• Recorded data:
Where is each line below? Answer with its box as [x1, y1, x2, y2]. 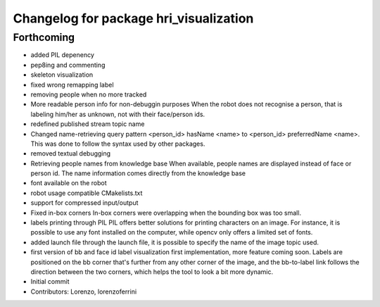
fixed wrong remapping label [30, 80, 114, 89]
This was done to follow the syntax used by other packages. [30, 139, 205, 148]
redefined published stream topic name [30, 120, 145, 128]
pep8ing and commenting [30, 61, 106, 69]
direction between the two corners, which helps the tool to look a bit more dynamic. [30, 268, 274, 276]
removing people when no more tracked [30, 90, 147, 99]
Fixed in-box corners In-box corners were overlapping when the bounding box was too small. [30, 208, 302, 217]
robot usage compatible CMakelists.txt [30, 189, 143, 197]

• Work instruction:
Scan the data above, find each line with "more", and copy it.

• Answer space:
direction between the two corners, which helps the tool to look a bit more dynamic. [30, 268, 274, 276]
removing people when no more tracked [30, 90, 147, 99]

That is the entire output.